= Beginning of Section =

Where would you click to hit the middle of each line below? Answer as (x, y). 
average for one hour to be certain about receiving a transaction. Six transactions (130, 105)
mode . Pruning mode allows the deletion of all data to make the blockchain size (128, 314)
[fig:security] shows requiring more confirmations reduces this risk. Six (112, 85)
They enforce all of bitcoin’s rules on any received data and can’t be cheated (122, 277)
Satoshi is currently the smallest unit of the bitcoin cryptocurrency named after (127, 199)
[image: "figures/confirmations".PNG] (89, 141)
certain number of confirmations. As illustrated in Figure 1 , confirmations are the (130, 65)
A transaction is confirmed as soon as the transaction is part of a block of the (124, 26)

= End of Section =

Task brief - Please state the number of lines above that hold the string "data", with nothing else added.

Reply - 2